Автор взял на себя титанический труд собрать воедино, систематизировать и издать материалы более чем двух с половиной сотен социологических исследований, проведенных в России за последние четыре с лишним десятилетия. (Проблеском этой мечты и репетицией ее воплощения была книга "In pivo veritas", изданная в Праге еще в 1986 году и с поистине грушинской серьезностью систематизировавшая пражский пивной фольклор.)
Правда, поначалу замысел нового проекта был еще более грандиозным. Но дефицит средств, добытых с диким трудом, вынудил ограничиться социологическими исследованиями, которые проводились самим Грушиным в качестве автора и руководителя. В итоге средства на этот классический труд выделил Российский гуманитарный научный фонд, проявив тем самым оперативный вкус, чувство издательской конъюнктуры, а главное - редкое в наше время понимание значимости фундаментального знания.

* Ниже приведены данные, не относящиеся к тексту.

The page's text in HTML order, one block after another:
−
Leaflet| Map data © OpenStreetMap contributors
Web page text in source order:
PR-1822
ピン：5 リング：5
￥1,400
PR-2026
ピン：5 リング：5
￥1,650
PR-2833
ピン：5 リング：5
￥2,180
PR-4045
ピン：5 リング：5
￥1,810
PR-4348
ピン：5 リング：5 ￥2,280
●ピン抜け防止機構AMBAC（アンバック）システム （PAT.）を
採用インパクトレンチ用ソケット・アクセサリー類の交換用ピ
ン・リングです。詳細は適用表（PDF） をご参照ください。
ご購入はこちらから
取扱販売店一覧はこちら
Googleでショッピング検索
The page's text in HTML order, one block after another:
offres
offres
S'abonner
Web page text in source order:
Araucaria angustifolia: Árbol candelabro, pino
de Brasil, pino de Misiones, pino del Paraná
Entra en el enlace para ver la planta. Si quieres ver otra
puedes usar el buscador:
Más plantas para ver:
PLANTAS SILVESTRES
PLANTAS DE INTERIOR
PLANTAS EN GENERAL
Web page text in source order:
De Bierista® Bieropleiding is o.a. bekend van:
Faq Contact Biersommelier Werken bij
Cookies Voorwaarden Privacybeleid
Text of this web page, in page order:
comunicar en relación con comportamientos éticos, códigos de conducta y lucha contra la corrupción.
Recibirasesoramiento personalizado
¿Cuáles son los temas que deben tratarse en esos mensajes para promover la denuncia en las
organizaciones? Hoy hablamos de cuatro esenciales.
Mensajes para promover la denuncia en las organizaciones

Материалы опросов снабжены авторским комментарием, который, в отличие от большинства привычных для нас публикаций, отделен от фактуры и не мешает ее самостоятельному восприятию читателем. Полагаю, это нечто большее, чем формальный прием. Это демонстрация особой этики в отношении к данным и к самим людям, как читающим эти данные, так и формирующим их своими ответами в ходе опросов. Автор отказывается сообщать миру будто бы выявленную в опросе истину о сознании общества, приводя при этом цифры только для иллюстрации и подтверждения своего вывода, как это обычно делается. В таком подходе, в свою очередь, нет и научного популизма, заигрывания с читателем; я бы не сказал, что профессор банально льстит обывателю, якобы приглашая его к сотворчеству в анализе. За этим стоит нечто большее: признание в целом известного, но постоянно игнорируемого факта, что реальность сознания за опросной статистикой часто так же успешно скрывается, как и проявляется в ней.

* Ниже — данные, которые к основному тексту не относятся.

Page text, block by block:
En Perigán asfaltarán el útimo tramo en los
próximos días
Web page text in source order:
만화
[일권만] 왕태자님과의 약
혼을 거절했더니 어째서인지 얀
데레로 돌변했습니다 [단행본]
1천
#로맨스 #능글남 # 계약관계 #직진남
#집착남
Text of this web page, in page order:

Здесь на общую методологическую проблему наслаивается российская специфика. Но не в смысле затертой тютчевской сентенции про бесполезность мозгов для понимания России и отклонении ее аршинов от мировых стандартов. Речь о том, что такое понимание в принципе возможно, но требует специальных усилий и нестандартных методов. А главное - отчетливого понимания исследователями и клиентами необходимости таких усилий и ценности добываемого с их помощью знания.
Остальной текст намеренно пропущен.